Thanks for your report.  There does indeed seem to be a problem on
HP-UX.  I am filing a defect against it.

> ENTW-HP: /home/user/work # test -d man???
> ENTW-HP: /home/user/work # echo $?
> 0
> ENTW-HP: /home/user/work # echo $USERDIR/work/man???
> /home/user/work/man000 /home/user/work/man001 /home/user/work/man002 
> /home/user/

What shell are you using?  'test' is a builtin to the shell.  On HP-UX
this might be /bin/sh, /bin/ksh, /bin/csh, etc.

  type test
  test is a shell builtin

> On Linux:
> address@hidden /home]# echo $USERDIR/work/man???
> /home/work/man100 /home/work/man101 /home/work/man102
> address@hidden /home]# test -d $USERDIR/work/man???
> test: too many arguments

I was able to recreate your problem on hpux.

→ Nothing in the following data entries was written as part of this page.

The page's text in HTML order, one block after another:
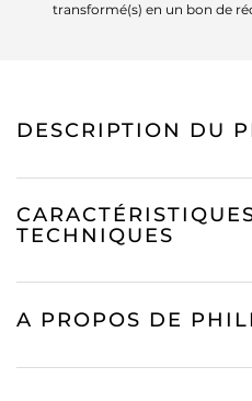
transformé(s) en un bon de
DESCRIPTION DU
TECHNIQUES
A PROPOS DE
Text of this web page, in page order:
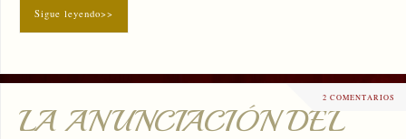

  sh -c 'test -d . one two three;echo $?'

But IMNHO that is incorrect behavior.  The GNU utilities and probably
the bash shell(?) are implementing correct behavior.  Those extra
arguments should not be there.  This is apparently covering up a bug
in the shell script.

> address@hidden bin]# ./test --version
> test (GNU sh-utils) 2.0

> address@hidden bin]# ./test -d $USERDIR/work/man???
> ./test: zuviele Argumente

The GNU sh-utils version of test.

> address@hidden bin]# test -d $USERDIR/work/man???
> test: too many arguments

The shell builtin version of test.  At a guess this is apparently an
older version without locale support.

> Any chance to get returncode 0 ?

I will argue against it since it hides a shell code programming bug.
It is much better to fix the script code not to have that bug instead.
As documented the test -d option takes a single name of a file and
your example is handing it more than one.  There is an ambiguity if
you allow sometimes ignored arguments.


If you want to test each filename in turn from the globbing you should
use a for loop.

  for file in $USERDIR/work/man???; do
    if [ -d "$file" ]; then
      echo $file is a directory
      echo $file is not a directory

If you only care about the first file name then only test the first one.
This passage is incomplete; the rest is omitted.